==== RECORDS FOR THE TASK

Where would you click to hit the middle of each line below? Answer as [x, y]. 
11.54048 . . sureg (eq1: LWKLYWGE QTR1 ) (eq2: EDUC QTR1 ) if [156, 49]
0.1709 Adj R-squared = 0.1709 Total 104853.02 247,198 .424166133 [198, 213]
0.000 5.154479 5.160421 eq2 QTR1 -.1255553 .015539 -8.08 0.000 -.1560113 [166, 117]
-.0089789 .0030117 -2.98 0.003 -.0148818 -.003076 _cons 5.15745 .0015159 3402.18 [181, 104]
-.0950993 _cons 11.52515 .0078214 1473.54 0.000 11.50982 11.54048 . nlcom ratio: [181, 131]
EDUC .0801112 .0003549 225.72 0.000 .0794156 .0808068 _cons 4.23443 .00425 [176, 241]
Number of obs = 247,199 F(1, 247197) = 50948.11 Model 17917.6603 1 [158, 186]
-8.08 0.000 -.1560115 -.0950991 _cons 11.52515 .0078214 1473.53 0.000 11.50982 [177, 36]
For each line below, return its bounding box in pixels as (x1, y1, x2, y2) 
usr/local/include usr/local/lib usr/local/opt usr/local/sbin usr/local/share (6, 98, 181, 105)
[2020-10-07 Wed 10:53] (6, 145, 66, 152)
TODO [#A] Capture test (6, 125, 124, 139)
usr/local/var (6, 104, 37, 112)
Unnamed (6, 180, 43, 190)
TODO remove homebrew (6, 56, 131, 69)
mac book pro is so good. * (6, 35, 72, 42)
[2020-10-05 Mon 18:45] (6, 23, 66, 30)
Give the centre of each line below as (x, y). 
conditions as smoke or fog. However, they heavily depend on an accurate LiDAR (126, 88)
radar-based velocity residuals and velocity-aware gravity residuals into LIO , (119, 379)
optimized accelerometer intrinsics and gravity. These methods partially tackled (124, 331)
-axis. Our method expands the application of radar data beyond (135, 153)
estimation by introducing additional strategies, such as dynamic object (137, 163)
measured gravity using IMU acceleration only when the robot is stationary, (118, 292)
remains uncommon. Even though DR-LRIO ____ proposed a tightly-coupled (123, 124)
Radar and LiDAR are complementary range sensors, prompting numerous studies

========

** EXERCISE PROMPT **
Look through the listing above. Pick out each line with "local" and copy it.

** EXERCISE ANSWER **
usr/local/include usr/local/lib usr/local/opt usr/local/sbin usr/local/share (6, 98, 181, 105)
usr/local/var (6, 104, 37, 112)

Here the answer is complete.